- _The problem_: Reproduce exactly the lines of the material beneath, from the line that contains "para el ambiente" to the line that contains "Se debe configurar", both included, and no other lines.

◇ ◇ ◇ ◇

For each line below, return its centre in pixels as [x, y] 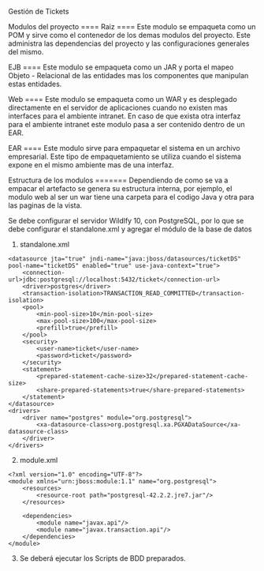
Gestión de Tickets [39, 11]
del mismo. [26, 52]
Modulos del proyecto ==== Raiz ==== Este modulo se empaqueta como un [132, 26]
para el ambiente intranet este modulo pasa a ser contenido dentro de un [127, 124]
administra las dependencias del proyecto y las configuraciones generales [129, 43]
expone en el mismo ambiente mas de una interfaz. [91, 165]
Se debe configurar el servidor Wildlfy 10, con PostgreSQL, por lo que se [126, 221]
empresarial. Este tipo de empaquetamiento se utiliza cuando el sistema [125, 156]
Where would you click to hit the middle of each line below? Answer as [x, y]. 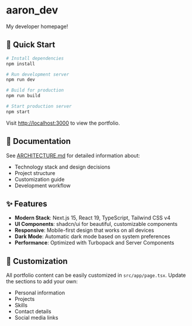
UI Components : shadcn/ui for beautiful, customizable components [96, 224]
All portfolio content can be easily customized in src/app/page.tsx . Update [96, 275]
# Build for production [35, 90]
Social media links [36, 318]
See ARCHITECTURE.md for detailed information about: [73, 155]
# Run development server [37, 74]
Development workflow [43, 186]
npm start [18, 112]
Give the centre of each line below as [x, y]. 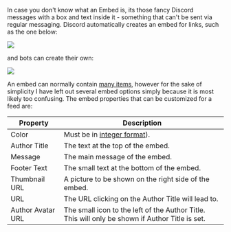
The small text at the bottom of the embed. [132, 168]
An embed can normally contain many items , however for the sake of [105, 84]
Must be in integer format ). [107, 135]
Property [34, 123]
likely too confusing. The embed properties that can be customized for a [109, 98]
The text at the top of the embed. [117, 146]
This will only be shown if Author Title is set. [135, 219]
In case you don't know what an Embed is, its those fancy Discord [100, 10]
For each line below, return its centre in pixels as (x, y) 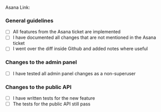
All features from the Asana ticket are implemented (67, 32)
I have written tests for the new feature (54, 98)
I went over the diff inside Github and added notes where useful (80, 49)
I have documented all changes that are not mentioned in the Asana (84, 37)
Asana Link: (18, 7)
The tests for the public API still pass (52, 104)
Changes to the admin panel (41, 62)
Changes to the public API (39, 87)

◇ ◇ ◇ ◇

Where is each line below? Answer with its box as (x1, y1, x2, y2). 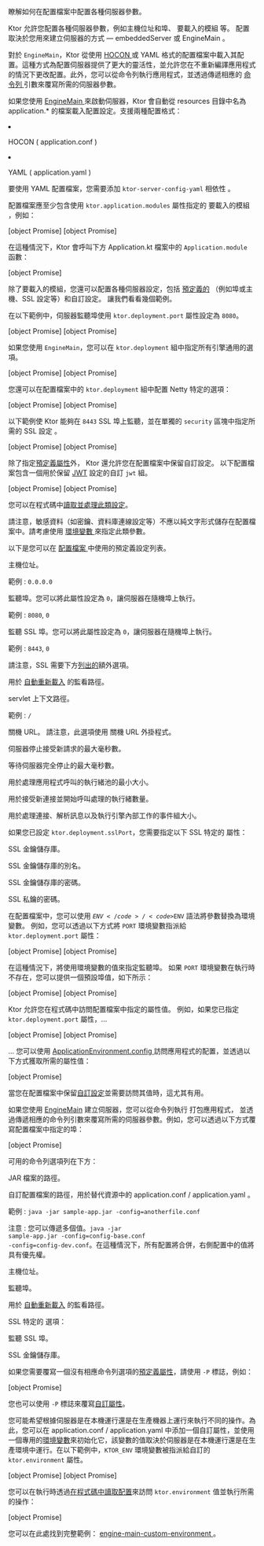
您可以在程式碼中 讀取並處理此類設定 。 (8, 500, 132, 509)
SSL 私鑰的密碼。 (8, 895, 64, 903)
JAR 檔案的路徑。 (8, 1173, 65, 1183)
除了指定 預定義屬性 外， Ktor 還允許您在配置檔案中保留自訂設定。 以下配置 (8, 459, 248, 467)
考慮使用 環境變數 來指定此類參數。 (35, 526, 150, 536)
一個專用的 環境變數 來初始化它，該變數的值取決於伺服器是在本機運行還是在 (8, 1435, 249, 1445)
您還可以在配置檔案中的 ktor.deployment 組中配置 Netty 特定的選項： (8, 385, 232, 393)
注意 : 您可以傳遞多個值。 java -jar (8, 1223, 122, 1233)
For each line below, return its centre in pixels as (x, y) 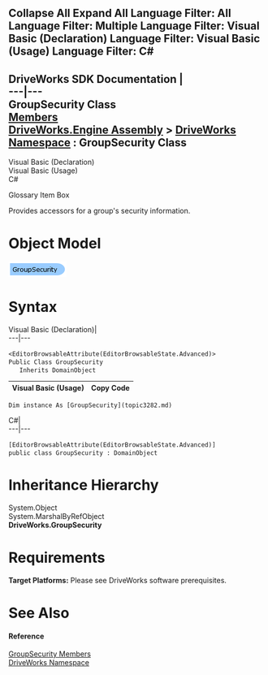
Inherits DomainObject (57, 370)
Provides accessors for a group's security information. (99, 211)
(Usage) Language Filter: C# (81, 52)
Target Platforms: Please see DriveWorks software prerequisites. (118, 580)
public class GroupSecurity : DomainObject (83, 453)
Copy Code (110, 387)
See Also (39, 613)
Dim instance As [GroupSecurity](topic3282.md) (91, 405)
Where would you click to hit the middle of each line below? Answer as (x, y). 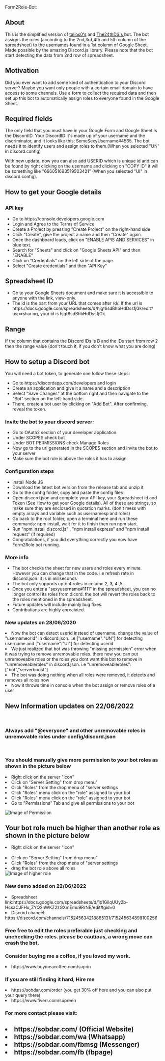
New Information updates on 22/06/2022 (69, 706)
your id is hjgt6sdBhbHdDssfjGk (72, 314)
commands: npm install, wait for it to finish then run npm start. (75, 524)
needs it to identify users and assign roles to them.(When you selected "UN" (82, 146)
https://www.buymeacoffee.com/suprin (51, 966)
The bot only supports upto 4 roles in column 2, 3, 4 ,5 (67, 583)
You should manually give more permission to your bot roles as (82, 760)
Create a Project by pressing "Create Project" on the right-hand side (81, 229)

◇ ◇ ◇ ◇

- _Answer to the problem_:
para el ambiente intranet este modulo pasa a ser contenido dentro de un [127, 124]
administra las dependencias del proyecto y las configuraciones generales [129, 43]
expone en el mismo ambiente mas de una interfaz. [91, 165]
Se debe configurar el servidor Wildlfy 10, con PostgreSQL, por lo que se [126, 221]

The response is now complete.